Read the article at The Globe and Mail

ZOSIA BIELSKI
From Thurday's Globe and Mail
October 9, 2008 at 9:15 AM EDT

Nick Savoy remembers well the day his girlfriend, Arrin, dyed her hair blond. The 23-year-old actress knew her boyfriend had "always liked blondes," so, Mr. Savoy says, she "went to the trouble of getting herself a beautiful hair job."

"You can bet that every day for the next few weeks I commented on how beautiful she was and how amazing she looked," he said.

As far as her one-year-long relationship was concerned, the dye job was a good move for Arrin. Ten years her senior, Mr. Savoy liked it, and rewarded her with attention: "There's a lot of value that can be accomplished by rewarding the behaviour that you like."

Born in St. John's as Nick Benedict, Mr. Savoy is a professional pickup artist who runs Love Systems, a Los Angeles-based date coaching company that uses "social psychology" to help men bed women, regardless of a man's looks or financial status. But now, Mr. Savoy and many in the burgeoning industry of pickup artists who helped spawn a generation of Frank T.J. Mackeys - Tom Cruise's slimy seduction coach in the film Magnolia - are grooming those players to become boyfriends.

In the past, the pickup industry has produced $3,000 "boot camps," a slew of bestselling manuals and a reality-television show.

Now, rewarding girlfriends for good behaviour and sleuthing out whether they cheat are among the tips Mr. Savoy offers up in his new three-DVD set on "relationship management," due out next week.

"There's absolutely a shift among our customer base from a couple of years ago. The ones that are coming back to us for the most part aren't saying, 'All right, I'm getting one threesome a month and I'd really like to up that to once a week.' What I am seeing among a lot of our alumni is, 'All right, how do I make the relationship angle work?' " says Mr. Savoy, who once appeared on a Dr. Phil episode called "Women Beware!"

Since the late 1990s, the seduction community operated mostly as a male subculture, but was spotlit in 2005 with the publication of The Game: Penetrating the Secret Society of Pickup Artists. Under the tutelage of several "seduction gurus," journalist Neil Strauss morphed from a "dateless nerd" into "Style," a pre-eminent pick.

In 2007, the reality series The Pickup Artist gave the world "Mystery," whose real name is Erik von Markovik. In his trademark black eyeliner and nail polish, the Toronto native popularized "negging:" using condescending remarks to tease women away from the bar and into bed.

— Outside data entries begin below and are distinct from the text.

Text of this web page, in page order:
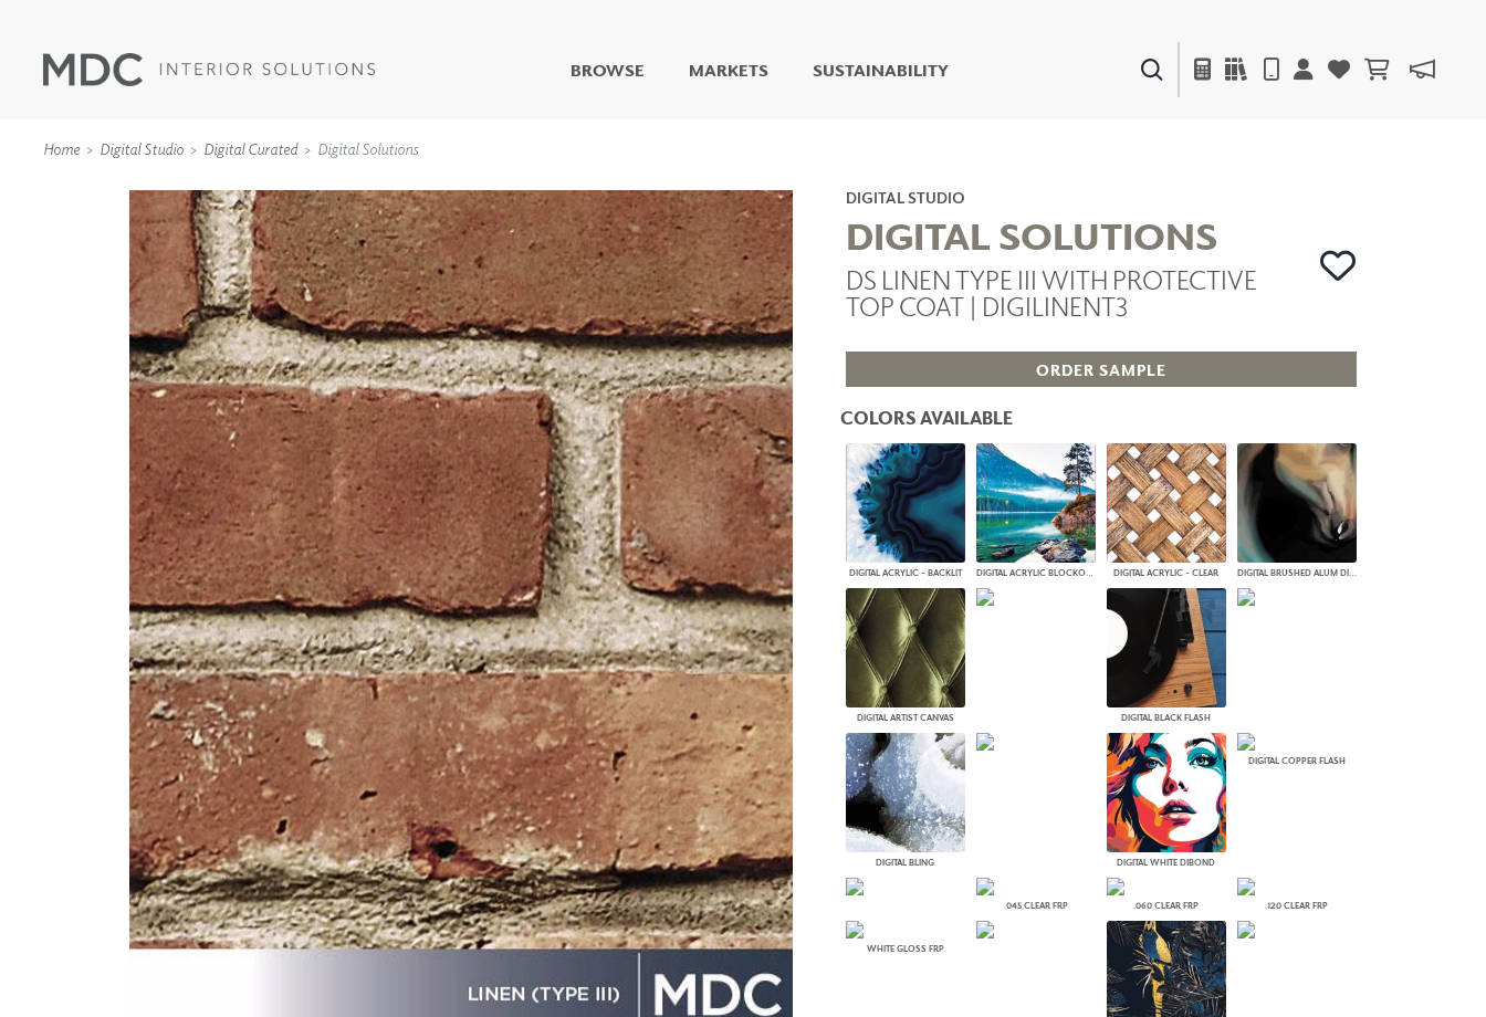
BROWSE
LIVING WELL MURALS
DIGITAL CURATED
WALLCOVERINGS
TYPE II
SPECIALTY EFFECTS
TEXTILES
WALL PROTECTION
COLLABORATIVE
SURFACES
FUZE DRY ERASE PAINT
DRY ERASE WALL
COVERING
GLASS
CORK
DECOR
MIRRORS
ACCESSORIES
FURNITURE
ACOUSTIC SOLUTIONS
ZINTRA
ACOUSTICAL
WALLCOVERINGS
CLOUD SCULPTURES
ARCHITECTURAL
PANELS
DIMENSION WALLS
DIMENSION CEILINGS
ARCHITECTURAL METALS
DOOR SKINS
WOODLAND
ARCHITECTURAL PANELS
MEGA TEXTURES
WINDOW SHADES
PLUS+ SHADES
CONTRACT PLUS+
ECLIPSE AUTOMATED SUN
CONTROL
ZIPSHADE
CABLE GUIDE
MARKETS SUSTAINABILITY
Home Digital Studio Digital Curated Digital Solutions
DIGITAL STUDIO
DIGITAL SOLUTIONS
DS LINEN TYPE III WITH PROTECTIVE
TOP COAT | DIGILINENT3
ORDER SAMPLE
COLORS AVAILABLE
DIGITAL ACRYLIC - BACKLIT DIGITAL ACRYLIC BLOCKOUT DIGITAL ACRYLIC - CLEAR DIGITAL BRUSHED ALUM DIBOND
DIGITAL ARTIST CANVAS DIGITAL BLACK FLASH
DIGITAL BLING DIGITAL WHITE DIBOND
DIGITAL COPPER FLASH
.045 CLEAR FRP .060 CLEAR FRP .120 CLEAR FRP
WHITE GLOSS FRP
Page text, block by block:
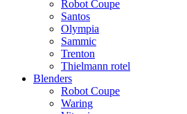
Robot Coupe
Santos
Olympia
Sammic
Trenton
Thielmann rotel
Blenders
Robot Coupe
Waring
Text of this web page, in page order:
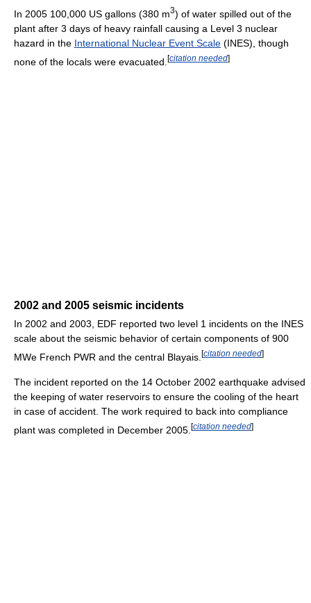
In 2005 100,000 US gallons (380 m3) of water spilled out of the
plant after 3 days of heavy rainfall causing a Level 3 nuclear
hazard in the International Nuclear Event Scale (INES), though
none of the locals were evacuated. [citation needed]
2002 and 2005 seismic incidents
In 2002 and 2003, EDF reported two level 1 incidents on the INES
scale about the seismic behavior of certain components of 900
MWe French PWR and the central Blayais. [citation needed]
The incident reported on the 14 October 2002 earthquake advised
the keeping of water reservoirs to ensure the cooling of the heart
in case of accident. The work required to back into compliance
plant was completed in December 2005. [citation needed]
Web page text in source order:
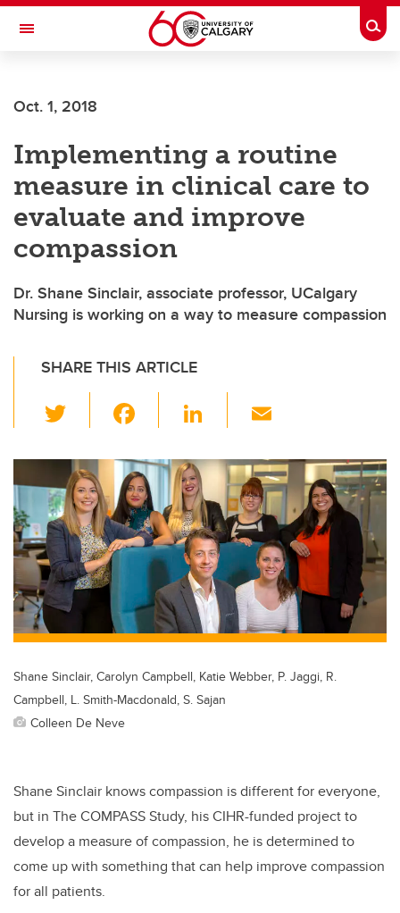
Skip to main content
Toggle Navigation
Oct. 1, 2018
Implementing a routine
measure in clinical care to
evaluate and improve
compassion
Dr. Shane Sinclair, associate professor, UCalgary
Nursing is working on a way to measure compassion
SHARE THIS ARTICLE
wi
tt
er
c
e
b
o
o
k
Li
k
e
dI
n
ail
Shane Sinclair, Carolyn Campbell, Katie Webber, P. Jaggi, R.
Campbell, L. Smith-Macdonald, S. Sajan
Colleen De Neve
Shane Sinclair knows compassion is different for everyone,
but in The COMPASS Study, his CIHR-funded project to
develop a measure of compassion, he is determined to
come up with something that can help improve compassion
for all patients.
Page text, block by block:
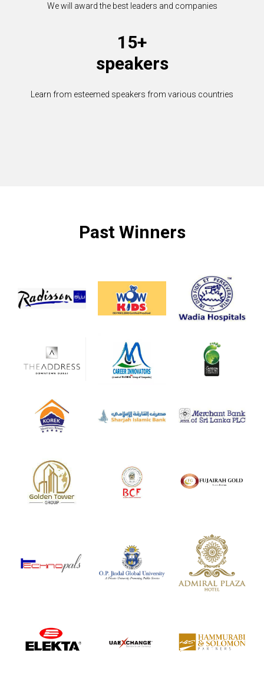
We will award the best leaders and companies
15+
speakers
Learn from esteemed speakers from various countries
Past Winners
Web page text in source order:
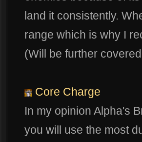
land it consistently.
range which is why I
(Will be further
Core Charge
In my opinion Alpha's
you will use the most
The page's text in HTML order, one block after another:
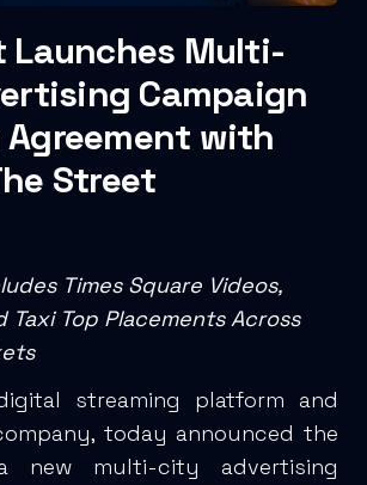
Launches Multi-
Campaign
with
Street
Times Square Videos,
Taxi Top Placements Across
streaming platform and
today announced the
new multi-city advertising
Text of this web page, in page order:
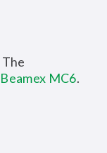
Beamex MC6.
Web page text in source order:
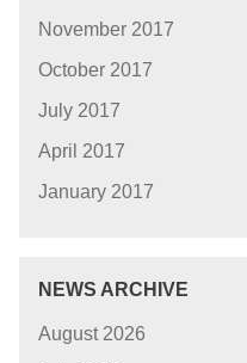
November 2017
October 2017
July 2017
April 2017
January 2017
NEWS ARCHIVE
August 2026
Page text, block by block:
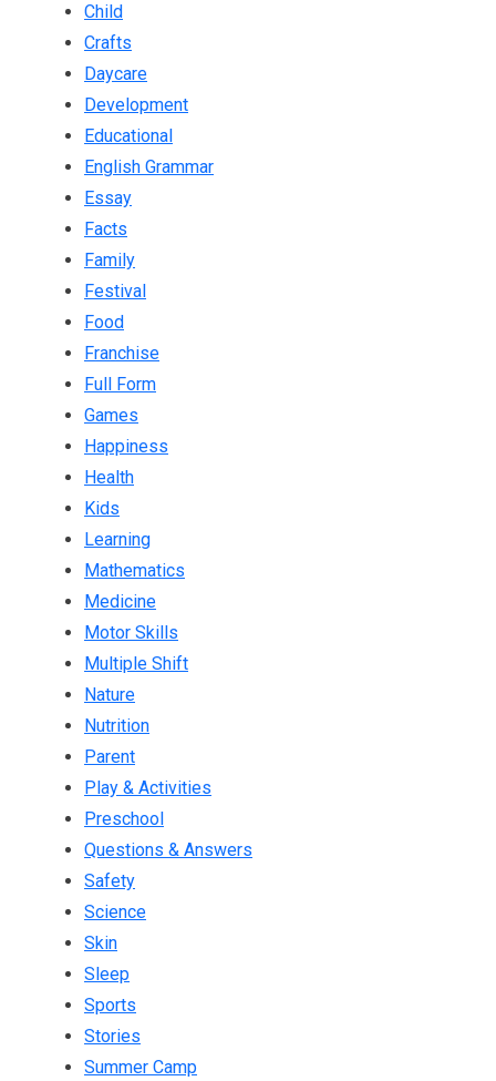
Child
Crafts
Daycare
Development
Educational
English Grammar
Essay
Facts
Family
Festival
Food
Franchise
Full Form
Games
Happiness
Health
Kids
Learning
Mathematics
Medicine
Motor Skills
Multiple Shift
Nature
Nutrition
Parent
Play & Activities
Preschool
Questions & Answers
Safety
Science
Skin
Sleep
Sports
Stories
Summer Camp
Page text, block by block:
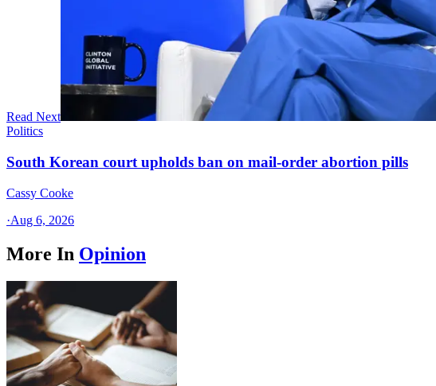
Read Next
Politics
South Korean court upholds ban on mail-order abortion pills
Cassy Cooke
·Aug 6, 2026
More In Opinion
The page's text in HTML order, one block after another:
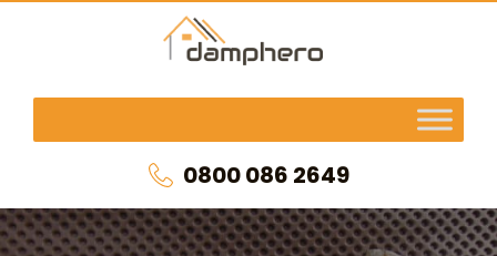
0800 086 2649
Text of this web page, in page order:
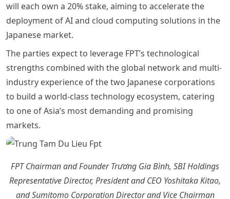
will each own a 20% stake, aiming to accelerate the
deployment of AI and cloud computing solutions in the
Japanese market.
The parties expect to leverage FPT’s technological
strengths combined with the global network and multi-
industry experience of the two Japanese corporations
to build a world-class technology ecosystem, catering
to one of Asia’s most demanding and promising
markets.
FPT Chairman and Founder Trương Gia Bình, SBI Holdings
Representative Director, President and CEO Yoshitaka Kitao,
and Sumitomo Corporation Director and Vice Chairman

Today, Mr. Savoy's Love Systems counts more than 10,000 clients, many of whom read his pickup reference manual, Magic Bullets, and then went to boot camp. Some watched their "instructors" - many of them former students - demonstrate their techniques on women at bars and restaurants.

"We personalize it for you. We model the behaviours that you're supposed to have," says Mr. Savoy, who also runs fashion consultations.

After approximately a year of this type of conditioning, Mr. Savoy says, his clients get "amazingly good" at seducing women. But after two years, many of them are done: "I got what I'm going to get out of this. Now I'm looking to see what's next," is how he summarizes it.

Cyrus, an Arlington, Va.-based computer specialist has read "many books," watched "lots of videos" and took part in a Rapid Intimacy Social Education boot camp this year. He sees the seduction community as an important resource for men.

"I was kind of a late bloomer. I didn't really start dating until my mid-20s. When everybody was learning all these skills in middle school and high school, I was the nerdy kid playing with my Texas Instruments computer."

Today, Cyrus, who asked that his last name not be used, says he dates many women and can spot who is interested in him from across the room. His goal is a long-term relationship.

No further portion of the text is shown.